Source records

= Beginning of Section =

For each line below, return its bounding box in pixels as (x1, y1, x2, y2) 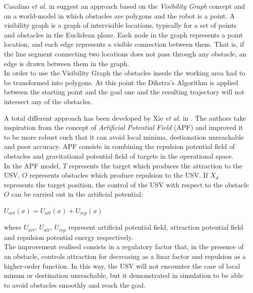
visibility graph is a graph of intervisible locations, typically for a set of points (4, 20, 237, 30)
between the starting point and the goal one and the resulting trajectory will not (4, 87, 245, 97)
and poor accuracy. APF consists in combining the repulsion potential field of (4, 141, 235, 151)
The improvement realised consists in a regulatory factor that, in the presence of (4, 241, 244, 252)
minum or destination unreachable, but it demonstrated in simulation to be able (4, 270, 243, 280)
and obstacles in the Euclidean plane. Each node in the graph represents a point (4, 29, 243, 39)
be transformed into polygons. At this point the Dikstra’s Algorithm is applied (4, 77, 238, 87)
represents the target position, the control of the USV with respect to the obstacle (4, 179, 249, 189)
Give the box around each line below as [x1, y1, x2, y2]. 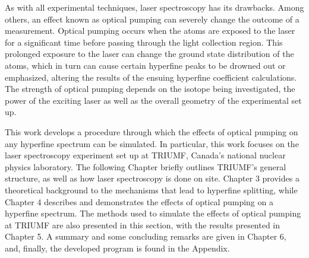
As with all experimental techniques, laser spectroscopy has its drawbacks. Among [5, 1, 304, 13]
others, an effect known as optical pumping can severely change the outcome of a [5, 12, 299, 25]
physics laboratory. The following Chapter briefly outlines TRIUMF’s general [5, 160, 286, 173]
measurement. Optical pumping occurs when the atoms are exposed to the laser [5, 24, 295, 37]
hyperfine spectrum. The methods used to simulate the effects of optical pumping [5, 207, 301, 219]
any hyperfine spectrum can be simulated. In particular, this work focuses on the [5, 137, 299, 149]
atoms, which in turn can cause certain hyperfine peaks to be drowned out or [5, 59, 286, 71]
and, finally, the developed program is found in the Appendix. [5, 241, 230, 254]
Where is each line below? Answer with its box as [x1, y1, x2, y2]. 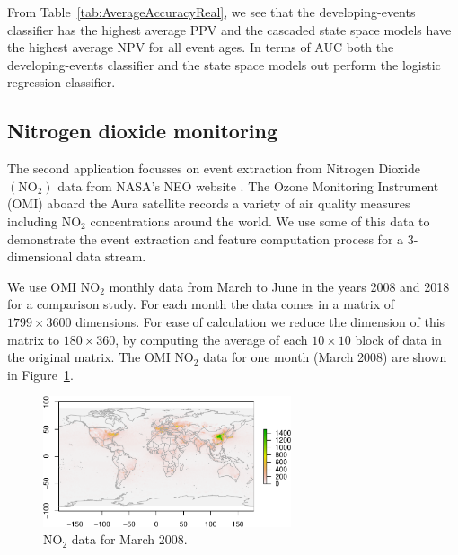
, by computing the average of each [115, 330, 308, 348]
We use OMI [7, 277, 77, 295]
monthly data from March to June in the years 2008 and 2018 [109, 277, 450, 295]
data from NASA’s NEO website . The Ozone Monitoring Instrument [57, 176, 439, 195]
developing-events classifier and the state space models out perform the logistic [7, 55, 441, 74]
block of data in [355, 330, 442, 348]
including [7, 211, 58, 230]
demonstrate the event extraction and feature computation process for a [7, 229, 404, 248]
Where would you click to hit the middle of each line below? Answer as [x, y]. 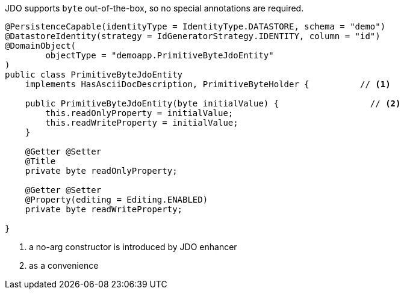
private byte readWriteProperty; [104, 209]
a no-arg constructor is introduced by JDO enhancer [133, 247]
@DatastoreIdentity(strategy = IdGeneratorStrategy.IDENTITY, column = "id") [193, 36]
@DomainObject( [41, 46]
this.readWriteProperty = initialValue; [142, 123]
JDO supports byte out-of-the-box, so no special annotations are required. [154, 8]
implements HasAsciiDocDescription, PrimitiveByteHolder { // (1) [208, 84]
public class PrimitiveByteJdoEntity [94, 75]
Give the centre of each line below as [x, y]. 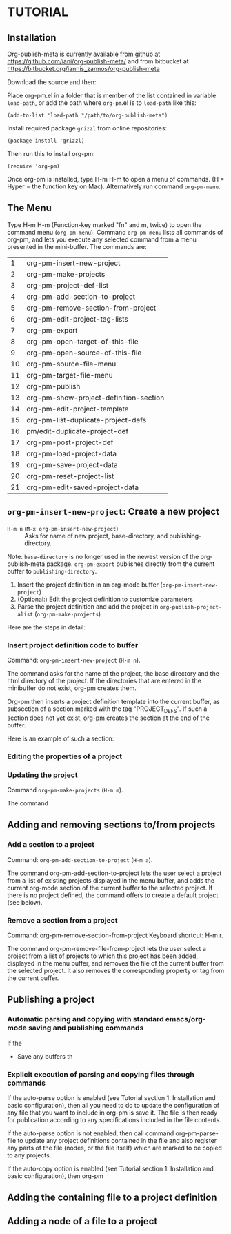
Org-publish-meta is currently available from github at [84, 54]
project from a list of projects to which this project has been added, [103, 956]
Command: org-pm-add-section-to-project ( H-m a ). [80, 859]
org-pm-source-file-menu [71, 364]
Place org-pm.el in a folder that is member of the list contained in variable [112, 95]
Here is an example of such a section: [61, 738]
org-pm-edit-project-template [78, 409]
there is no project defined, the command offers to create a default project [113, 895]
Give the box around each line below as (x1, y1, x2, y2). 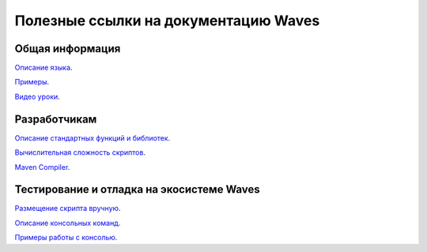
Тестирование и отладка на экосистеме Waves (14, 182, 260, 197)
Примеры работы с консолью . (14, 233, 118, 243)
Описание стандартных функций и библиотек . (14, 133, 171, 142)
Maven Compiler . (14, 162, 70, 171)
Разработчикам (14, 112, 97, 126)
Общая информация (14, 42, 121, 55)
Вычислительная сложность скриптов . (14, 148, 146, 157)
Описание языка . (14, 63, 73, 73)
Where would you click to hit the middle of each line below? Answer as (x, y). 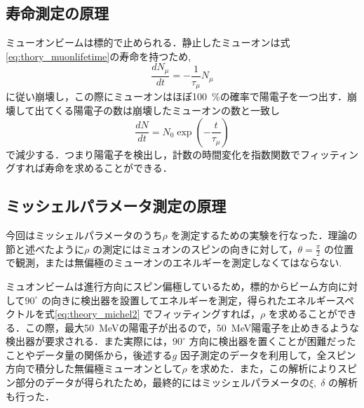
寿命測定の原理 (57, 13)
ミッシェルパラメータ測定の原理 (116, 206)
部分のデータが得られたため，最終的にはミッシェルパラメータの (162, 382)
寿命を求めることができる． (108, 168)
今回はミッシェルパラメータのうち (84, 234)
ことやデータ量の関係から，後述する (89, 354)
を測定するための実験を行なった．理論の (264, 234)
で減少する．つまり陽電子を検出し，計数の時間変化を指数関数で (153, 154)
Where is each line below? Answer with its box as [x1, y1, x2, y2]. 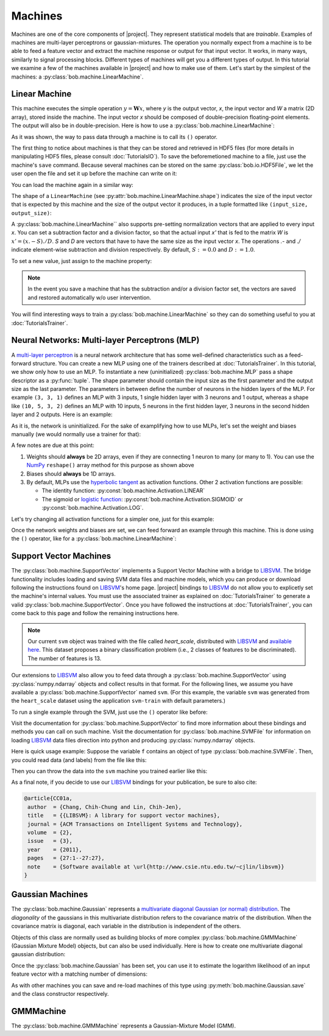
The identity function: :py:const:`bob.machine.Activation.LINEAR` [41, 487, 205, 495]
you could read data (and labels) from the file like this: [11, 756, 147, 764]
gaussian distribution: [11, 951, 66, 958]
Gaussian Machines [11, 889, 88, 900]
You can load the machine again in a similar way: [11, 181, 133, 188]
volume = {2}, [27, 829, 73, 836]
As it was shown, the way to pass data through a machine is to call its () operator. [11, 133, 218, 140]
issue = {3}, [27, 837, 73, 845]
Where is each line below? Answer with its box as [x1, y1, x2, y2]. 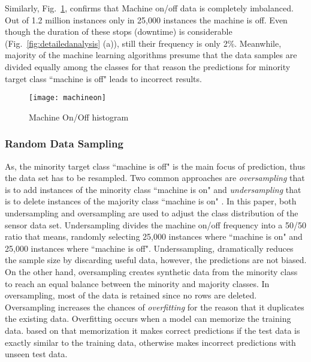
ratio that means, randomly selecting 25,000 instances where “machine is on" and [5, 230, 303, 243]
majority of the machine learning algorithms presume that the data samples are [5, 49, 297, 61]
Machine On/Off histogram [29, 110, 129, 123]
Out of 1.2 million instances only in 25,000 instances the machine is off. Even [5, 13, 288, 26]
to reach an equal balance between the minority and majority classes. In [5, 277, 270, 289]
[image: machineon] [29, 93, 106, 102]
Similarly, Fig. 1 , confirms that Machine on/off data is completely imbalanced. [5, 2, 294, 14]
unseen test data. [5, 348, 68, 360]
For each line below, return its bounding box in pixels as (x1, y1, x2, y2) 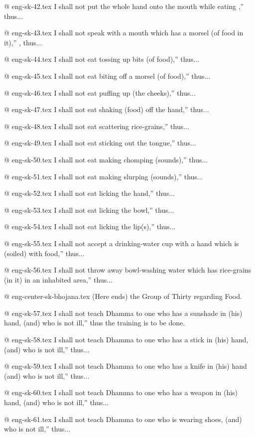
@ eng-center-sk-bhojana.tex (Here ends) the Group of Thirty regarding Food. (4, 291, 242, 301)
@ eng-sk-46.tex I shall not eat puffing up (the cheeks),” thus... (4, 87, 196, 98)
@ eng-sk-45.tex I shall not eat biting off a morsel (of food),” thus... (4, 70, 211, 81)
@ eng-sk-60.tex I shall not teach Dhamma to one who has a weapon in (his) (4, 387, 238, 398)
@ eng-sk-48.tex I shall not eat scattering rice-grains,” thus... (4, 121, 189, 131)
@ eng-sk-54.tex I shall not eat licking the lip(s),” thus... (4, 221, 176, 232)
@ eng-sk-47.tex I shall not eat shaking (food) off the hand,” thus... (4, 104, 209, 115)
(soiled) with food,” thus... (4, 248, 85, 258)
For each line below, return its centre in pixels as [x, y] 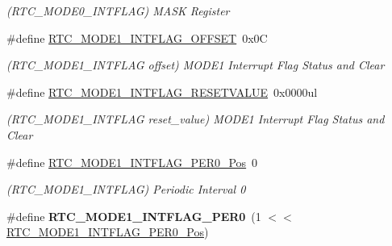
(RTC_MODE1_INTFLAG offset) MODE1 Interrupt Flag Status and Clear [196, 65]
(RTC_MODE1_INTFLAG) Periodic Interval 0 [126, 189]
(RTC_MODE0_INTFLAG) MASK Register [118, 10]
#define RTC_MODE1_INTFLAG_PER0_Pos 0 [132, 162]
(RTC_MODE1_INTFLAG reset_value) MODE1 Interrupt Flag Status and [196, 119]
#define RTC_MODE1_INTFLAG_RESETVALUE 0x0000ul [162, 92]
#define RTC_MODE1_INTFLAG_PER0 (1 [134, 216]
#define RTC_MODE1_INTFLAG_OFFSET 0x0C [137, 38]
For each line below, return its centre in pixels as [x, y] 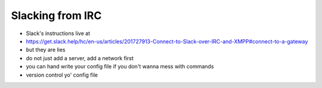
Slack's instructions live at [58, 33]
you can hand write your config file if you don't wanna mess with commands [120, 67]
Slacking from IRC [56, 15]
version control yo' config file [62, 75]
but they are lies [46, 50]
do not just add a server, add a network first [80, 58]

= End of Section =

Requirement> Search the entries for "spectrum" and copy out each line that has it.

Solution to this problem>
hyperfine spectrum. The methods used to simulate the effects of optical pumping [5, 207, 301, 219]
any hyperfine spectrum can be simulated. In particular, this work focuses on the [5, 137, 299, 149]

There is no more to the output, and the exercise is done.